* **Data for analysis**:
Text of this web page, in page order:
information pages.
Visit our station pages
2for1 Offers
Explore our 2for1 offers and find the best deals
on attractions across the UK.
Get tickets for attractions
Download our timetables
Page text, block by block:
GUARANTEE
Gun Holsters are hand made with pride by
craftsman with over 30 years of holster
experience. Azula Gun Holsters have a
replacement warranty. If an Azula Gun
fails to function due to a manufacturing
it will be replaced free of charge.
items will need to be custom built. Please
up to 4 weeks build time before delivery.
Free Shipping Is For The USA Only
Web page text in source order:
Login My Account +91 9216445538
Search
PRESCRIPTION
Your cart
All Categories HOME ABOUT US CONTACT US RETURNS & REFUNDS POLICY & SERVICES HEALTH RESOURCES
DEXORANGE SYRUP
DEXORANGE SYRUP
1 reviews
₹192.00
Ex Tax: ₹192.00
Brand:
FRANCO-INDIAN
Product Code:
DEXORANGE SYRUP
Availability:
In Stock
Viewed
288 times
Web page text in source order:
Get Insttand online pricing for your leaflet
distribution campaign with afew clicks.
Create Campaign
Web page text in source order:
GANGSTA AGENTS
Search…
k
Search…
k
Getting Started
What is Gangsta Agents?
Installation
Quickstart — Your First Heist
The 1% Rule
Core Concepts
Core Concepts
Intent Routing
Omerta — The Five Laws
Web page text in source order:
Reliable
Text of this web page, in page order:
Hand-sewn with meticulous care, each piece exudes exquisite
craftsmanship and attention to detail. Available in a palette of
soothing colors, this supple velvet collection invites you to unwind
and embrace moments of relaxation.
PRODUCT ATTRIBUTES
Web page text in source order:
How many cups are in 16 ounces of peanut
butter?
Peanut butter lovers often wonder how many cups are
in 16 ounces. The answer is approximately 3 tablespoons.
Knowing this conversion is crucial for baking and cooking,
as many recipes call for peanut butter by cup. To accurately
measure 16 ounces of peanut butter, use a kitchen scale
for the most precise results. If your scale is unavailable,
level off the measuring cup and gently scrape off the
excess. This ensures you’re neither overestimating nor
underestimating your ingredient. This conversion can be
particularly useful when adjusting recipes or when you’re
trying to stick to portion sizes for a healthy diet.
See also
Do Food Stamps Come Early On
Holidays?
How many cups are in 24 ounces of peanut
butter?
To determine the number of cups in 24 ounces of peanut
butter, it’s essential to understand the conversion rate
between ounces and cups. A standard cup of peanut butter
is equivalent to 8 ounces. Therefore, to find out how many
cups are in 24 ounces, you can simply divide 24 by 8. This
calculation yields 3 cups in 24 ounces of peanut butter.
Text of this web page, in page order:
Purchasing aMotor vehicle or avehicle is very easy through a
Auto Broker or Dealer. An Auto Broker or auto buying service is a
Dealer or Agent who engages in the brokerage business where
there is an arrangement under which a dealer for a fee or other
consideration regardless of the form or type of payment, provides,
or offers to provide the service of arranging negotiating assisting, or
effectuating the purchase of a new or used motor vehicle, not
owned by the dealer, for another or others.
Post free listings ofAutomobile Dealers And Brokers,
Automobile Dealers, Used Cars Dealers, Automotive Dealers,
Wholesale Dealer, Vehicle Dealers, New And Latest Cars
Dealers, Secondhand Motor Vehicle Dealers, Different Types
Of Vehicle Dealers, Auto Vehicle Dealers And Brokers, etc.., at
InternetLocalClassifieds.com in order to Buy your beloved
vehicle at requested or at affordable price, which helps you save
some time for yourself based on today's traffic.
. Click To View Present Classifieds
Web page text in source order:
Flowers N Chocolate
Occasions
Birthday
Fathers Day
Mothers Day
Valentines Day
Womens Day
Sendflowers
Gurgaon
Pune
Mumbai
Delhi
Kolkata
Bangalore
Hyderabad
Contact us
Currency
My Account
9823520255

* **The problem**:
Count how many lines of the data include the word "Holsters". Your reply should be that number alone.

* **Result below**:
2